• Requirement
Where does the word "regarder" appear in the data? Copy every line that holds it.

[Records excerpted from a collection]
####
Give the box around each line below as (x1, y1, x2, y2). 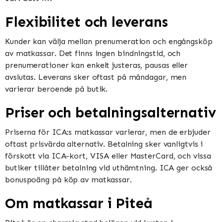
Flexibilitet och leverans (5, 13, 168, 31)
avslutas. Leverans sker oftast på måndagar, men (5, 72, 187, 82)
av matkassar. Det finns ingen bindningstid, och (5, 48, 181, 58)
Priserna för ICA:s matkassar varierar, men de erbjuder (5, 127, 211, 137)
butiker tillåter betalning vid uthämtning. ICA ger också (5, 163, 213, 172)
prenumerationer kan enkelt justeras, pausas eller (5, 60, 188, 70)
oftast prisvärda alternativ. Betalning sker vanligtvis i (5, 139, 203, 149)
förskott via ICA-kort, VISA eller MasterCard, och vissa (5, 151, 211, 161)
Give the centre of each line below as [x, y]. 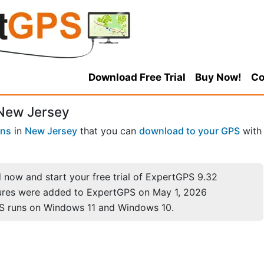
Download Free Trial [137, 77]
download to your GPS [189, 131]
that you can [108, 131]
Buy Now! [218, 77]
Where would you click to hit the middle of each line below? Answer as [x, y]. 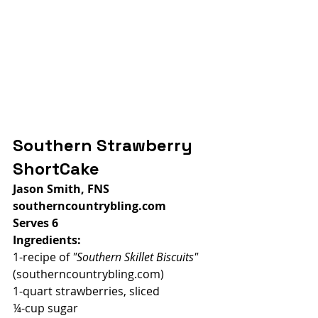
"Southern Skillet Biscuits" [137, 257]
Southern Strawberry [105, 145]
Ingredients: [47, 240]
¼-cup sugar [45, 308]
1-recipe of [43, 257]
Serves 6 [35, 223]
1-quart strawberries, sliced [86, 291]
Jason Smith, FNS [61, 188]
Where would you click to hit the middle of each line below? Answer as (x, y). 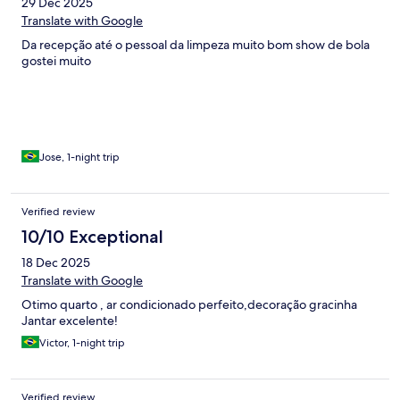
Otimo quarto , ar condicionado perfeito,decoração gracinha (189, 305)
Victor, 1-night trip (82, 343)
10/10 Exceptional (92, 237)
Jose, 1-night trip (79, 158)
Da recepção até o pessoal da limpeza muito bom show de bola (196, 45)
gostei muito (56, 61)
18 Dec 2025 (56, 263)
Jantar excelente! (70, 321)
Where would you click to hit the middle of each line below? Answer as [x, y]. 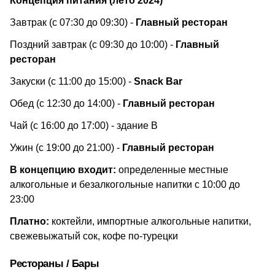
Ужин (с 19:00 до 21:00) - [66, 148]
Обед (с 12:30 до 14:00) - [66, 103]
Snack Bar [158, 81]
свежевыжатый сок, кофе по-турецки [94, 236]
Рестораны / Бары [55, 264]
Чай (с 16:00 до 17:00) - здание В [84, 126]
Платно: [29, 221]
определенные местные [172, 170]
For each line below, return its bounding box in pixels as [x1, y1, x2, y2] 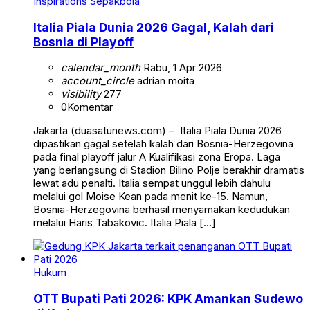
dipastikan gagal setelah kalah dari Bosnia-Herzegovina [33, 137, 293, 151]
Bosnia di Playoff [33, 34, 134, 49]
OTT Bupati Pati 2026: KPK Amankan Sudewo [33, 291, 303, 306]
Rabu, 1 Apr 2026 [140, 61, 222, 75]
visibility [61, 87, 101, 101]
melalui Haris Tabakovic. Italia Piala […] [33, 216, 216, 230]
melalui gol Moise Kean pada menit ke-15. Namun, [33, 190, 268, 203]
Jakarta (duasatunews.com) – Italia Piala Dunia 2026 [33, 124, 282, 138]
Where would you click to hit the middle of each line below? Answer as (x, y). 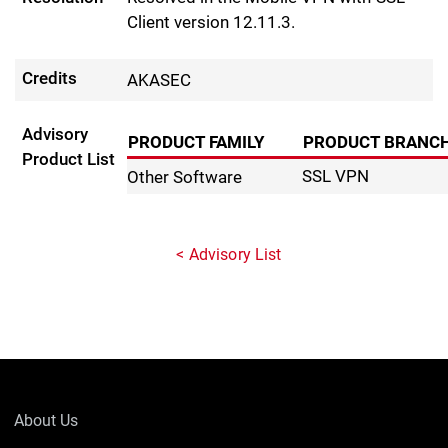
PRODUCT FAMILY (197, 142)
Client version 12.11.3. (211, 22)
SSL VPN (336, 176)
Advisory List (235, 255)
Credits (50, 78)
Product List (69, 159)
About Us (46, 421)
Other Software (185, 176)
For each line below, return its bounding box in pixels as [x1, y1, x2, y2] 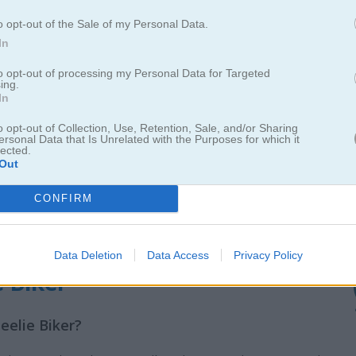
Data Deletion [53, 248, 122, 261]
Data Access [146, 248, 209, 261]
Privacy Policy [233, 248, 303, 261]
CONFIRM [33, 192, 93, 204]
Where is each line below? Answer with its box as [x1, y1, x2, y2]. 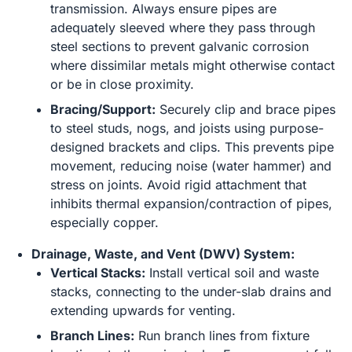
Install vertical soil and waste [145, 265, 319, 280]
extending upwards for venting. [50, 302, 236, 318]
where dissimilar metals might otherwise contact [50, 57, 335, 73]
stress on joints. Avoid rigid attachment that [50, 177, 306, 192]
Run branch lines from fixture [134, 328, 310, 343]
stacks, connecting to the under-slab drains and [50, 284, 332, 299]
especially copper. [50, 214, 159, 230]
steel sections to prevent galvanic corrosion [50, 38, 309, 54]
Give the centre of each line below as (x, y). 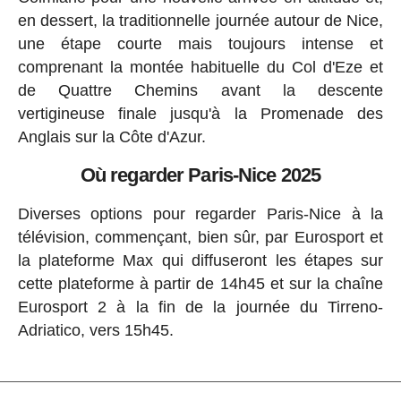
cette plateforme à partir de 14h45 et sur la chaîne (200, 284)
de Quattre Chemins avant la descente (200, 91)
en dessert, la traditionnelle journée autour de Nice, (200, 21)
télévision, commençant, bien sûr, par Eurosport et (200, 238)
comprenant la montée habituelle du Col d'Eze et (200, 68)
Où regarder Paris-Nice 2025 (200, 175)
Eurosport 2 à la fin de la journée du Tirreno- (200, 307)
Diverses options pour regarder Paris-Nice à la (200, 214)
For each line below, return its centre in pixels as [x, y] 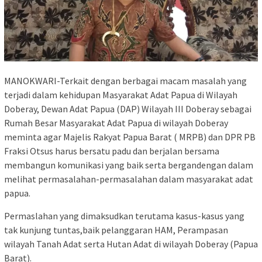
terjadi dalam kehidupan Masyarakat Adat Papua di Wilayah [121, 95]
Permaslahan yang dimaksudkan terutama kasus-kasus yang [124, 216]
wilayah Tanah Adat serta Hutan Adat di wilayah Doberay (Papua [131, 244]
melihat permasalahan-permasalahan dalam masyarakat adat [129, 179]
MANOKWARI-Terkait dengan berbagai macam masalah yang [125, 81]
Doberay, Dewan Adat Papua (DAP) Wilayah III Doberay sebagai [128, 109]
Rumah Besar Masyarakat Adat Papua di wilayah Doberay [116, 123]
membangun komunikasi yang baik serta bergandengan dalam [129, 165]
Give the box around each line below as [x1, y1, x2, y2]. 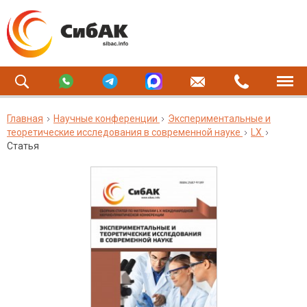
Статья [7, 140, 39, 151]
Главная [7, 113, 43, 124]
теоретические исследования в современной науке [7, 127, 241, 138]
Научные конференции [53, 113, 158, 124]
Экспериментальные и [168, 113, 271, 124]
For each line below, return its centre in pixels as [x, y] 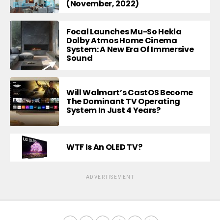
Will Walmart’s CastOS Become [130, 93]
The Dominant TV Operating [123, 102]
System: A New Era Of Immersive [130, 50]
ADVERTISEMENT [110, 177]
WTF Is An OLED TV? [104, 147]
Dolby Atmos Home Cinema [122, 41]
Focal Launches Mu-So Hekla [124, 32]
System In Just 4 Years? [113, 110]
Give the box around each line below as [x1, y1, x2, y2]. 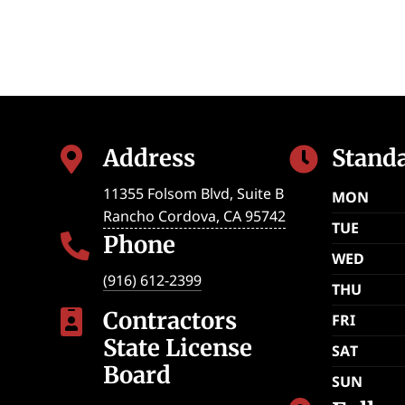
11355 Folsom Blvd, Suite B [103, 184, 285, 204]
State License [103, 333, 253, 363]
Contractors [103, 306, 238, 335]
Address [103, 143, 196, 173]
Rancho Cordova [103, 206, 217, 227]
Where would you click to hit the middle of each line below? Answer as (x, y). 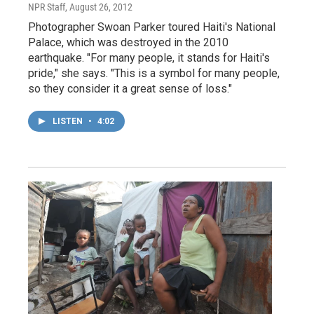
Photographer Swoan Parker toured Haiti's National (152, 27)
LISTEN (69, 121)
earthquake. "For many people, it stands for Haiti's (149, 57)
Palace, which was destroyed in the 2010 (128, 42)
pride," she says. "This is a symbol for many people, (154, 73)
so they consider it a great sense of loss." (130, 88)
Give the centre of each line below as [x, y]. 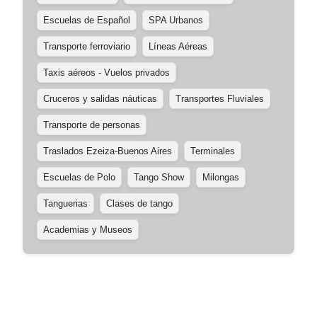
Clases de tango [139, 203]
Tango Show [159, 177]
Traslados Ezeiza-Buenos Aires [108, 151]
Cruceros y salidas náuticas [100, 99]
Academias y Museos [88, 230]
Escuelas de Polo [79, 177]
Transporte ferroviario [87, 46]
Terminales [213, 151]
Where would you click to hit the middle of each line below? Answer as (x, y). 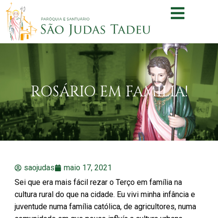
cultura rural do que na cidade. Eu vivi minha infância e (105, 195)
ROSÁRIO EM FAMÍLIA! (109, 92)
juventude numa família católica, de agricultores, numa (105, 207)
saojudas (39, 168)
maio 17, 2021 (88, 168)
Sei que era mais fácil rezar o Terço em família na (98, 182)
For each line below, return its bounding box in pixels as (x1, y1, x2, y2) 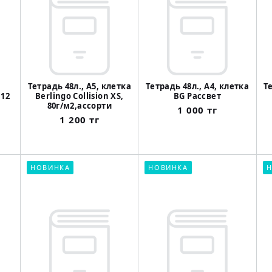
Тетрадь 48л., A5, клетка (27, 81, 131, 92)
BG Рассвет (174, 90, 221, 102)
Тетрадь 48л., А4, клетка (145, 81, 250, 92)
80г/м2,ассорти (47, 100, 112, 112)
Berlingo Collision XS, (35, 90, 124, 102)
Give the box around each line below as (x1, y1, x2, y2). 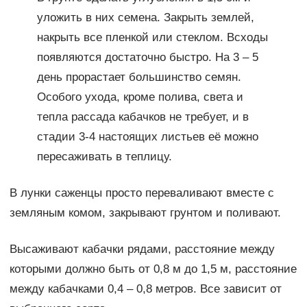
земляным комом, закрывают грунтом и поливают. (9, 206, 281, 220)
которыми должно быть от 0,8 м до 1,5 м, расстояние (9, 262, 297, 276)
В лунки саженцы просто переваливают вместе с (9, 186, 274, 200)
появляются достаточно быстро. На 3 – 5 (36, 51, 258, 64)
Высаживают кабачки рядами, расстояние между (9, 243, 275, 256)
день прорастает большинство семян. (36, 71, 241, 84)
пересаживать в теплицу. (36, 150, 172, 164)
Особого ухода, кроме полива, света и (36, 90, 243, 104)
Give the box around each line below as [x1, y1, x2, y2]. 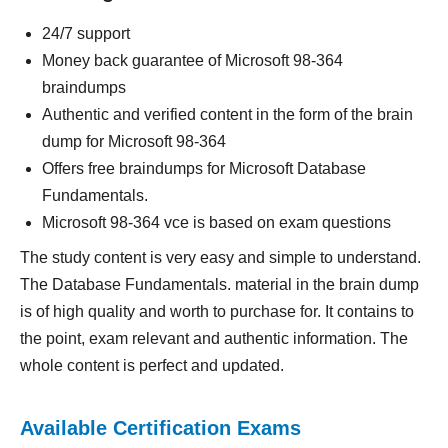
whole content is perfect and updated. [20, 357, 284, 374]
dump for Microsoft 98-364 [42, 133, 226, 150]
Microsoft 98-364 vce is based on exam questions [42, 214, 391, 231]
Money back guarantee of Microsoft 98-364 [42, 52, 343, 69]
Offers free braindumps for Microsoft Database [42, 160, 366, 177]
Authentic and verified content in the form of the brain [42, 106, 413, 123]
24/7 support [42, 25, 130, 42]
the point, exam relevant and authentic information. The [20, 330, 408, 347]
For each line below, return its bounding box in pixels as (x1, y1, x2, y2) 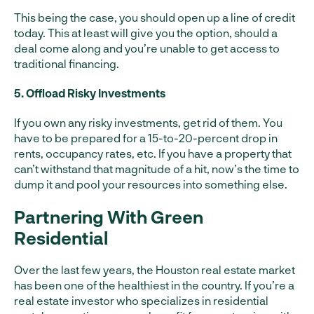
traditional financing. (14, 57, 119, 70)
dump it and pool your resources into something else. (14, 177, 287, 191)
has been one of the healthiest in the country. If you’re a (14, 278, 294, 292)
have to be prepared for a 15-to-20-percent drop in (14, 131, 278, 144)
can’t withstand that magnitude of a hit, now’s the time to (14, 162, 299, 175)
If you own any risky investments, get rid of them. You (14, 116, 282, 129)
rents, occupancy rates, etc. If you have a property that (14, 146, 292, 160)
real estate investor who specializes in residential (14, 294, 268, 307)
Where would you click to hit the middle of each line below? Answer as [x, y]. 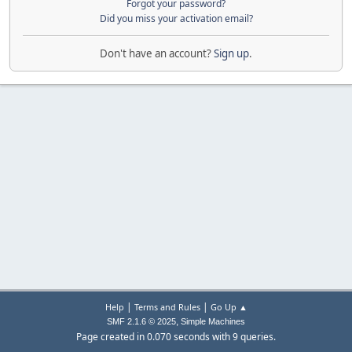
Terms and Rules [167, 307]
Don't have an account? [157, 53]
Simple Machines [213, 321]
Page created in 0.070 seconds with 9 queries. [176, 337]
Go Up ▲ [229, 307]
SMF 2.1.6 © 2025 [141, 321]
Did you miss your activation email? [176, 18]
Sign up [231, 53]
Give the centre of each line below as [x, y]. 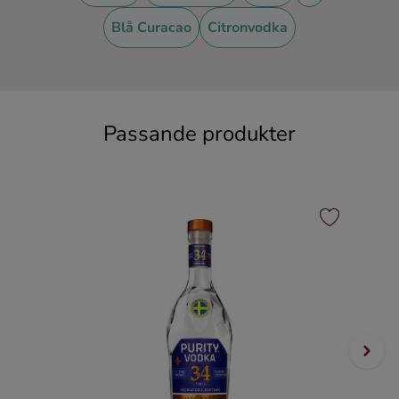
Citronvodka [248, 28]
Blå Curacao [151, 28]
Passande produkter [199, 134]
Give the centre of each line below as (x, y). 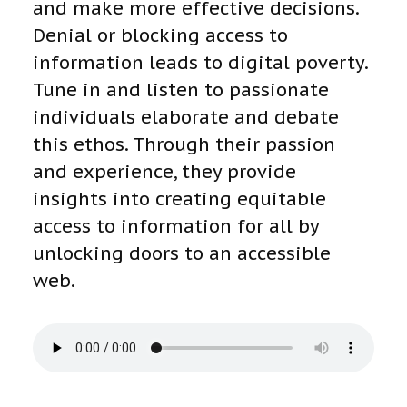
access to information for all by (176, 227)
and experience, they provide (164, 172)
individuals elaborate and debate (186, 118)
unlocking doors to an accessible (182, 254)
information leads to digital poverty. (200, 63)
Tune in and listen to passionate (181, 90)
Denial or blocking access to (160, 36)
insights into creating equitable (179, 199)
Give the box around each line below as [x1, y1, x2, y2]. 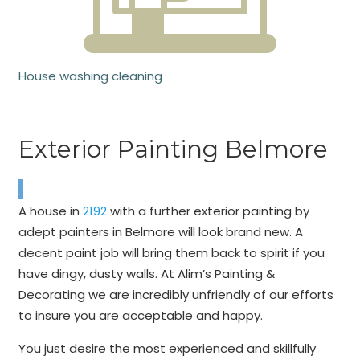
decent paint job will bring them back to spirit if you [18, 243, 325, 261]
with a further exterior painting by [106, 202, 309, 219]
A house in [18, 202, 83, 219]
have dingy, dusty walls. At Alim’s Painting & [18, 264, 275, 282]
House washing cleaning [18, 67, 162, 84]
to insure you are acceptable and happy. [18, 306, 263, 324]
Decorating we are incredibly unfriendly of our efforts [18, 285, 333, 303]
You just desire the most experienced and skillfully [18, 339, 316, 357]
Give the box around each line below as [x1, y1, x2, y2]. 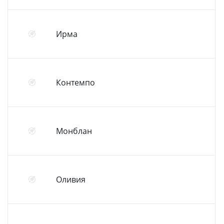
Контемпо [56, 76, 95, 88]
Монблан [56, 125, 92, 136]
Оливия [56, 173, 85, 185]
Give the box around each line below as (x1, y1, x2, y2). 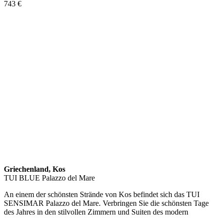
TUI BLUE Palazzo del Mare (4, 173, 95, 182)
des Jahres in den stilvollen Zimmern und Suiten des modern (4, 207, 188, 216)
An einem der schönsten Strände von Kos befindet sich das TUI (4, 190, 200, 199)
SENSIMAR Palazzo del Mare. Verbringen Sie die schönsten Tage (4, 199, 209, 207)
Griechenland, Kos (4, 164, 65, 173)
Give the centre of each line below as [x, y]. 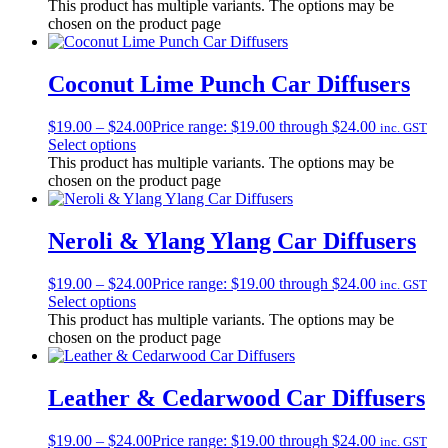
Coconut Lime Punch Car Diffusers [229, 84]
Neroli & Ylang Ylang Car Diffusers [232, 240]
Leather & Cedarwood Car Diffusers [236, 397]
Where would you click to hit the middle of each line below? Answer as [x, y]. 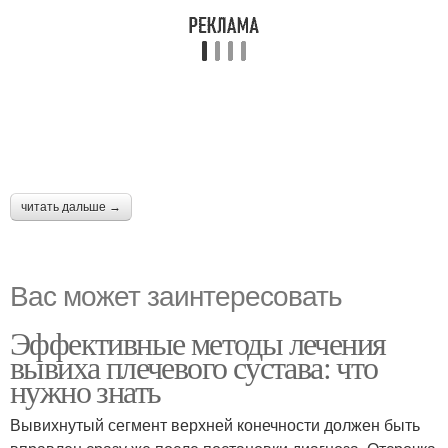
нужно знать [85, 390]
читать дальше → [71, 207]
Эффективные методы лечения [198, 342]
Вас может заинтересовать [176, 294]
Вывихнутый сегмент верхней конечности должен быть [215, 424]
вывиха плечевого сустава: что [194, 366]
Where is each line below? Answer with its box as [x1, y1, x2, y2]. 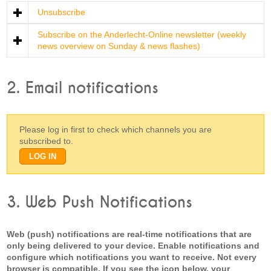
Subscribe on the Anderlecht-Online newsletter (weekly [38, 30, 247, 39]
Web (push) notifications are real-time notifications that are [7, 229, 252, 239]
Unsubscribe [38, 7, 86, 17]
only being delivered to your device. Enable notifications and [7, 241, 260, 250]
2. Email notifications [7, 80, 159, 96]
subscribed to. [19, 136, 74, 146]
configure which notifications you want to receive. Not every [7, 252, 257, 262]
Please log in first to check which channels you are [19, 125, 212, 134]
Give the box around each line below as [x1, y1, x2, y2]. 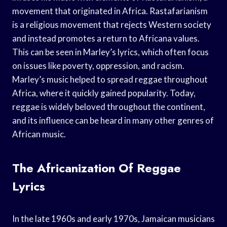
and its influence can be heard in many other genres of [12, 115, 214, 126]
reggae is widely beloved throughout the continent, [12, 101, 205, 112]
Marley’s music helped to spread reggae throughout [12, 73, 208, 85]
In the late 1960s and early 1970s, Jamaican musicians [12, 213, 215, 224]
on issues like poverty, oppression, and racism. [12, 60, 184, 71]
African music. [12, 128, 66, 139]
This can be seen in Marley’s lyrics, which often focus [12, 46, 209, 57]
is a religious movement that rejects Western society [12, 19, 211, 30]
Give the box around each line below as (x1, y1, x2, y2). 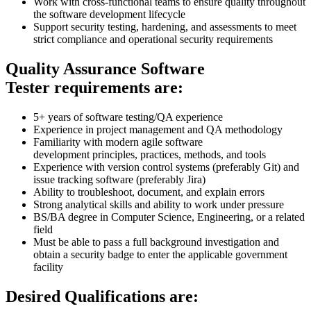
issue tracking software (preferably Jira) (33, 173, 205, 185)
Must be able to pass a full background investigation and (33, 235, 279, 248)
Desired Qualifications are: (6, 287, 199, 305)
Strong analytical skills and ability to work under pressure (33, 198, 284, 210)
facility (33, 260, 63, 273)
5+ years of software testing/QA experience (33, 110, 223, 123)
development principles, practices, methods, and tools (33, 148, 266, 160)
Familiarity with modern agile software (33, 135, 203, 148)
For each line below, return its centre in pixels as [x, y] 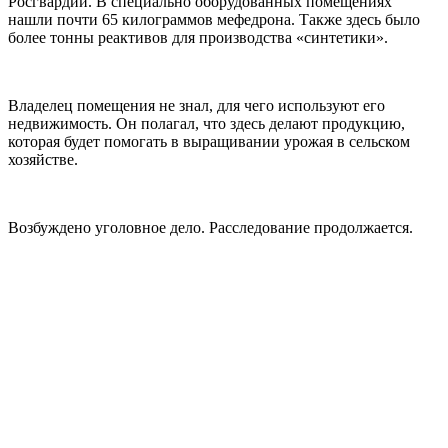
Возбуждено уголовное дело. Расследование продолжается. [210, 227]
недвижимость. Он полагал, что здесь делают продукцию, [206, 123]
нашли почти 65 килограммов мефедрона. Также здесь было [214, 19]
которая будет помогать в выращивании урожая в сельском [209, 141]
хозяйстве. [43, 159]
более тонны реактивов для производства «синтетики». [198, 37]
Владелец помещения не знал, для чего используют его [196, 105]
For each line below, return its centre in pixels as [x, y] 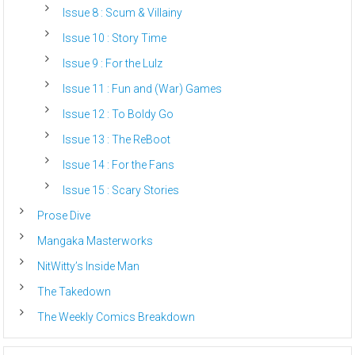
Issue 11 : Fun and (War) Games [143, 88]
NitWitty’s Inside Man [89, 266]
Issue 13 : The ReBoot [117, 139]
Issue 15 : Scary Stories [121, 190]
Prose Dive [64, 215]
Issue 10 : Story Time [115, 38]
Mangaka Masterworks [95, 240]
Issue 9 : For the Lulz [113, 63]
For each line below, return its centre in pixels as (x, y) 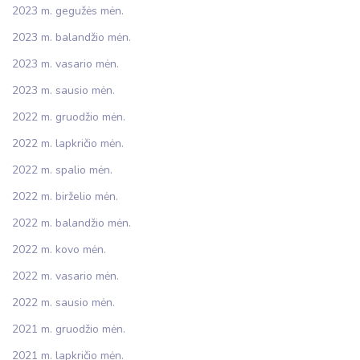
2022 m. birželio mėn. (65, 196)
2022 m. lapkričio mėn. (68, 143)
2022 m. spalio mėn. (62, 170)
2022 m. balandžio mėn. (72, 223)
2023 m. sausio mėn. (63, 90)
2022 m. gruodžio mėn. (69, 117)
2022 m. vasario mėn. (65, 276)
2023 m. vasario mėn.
####
• Reply
Où regarder Paris-Nice 2025 (200, 175)
Diverses options pour regarder Paris-Nice à la (200, 214)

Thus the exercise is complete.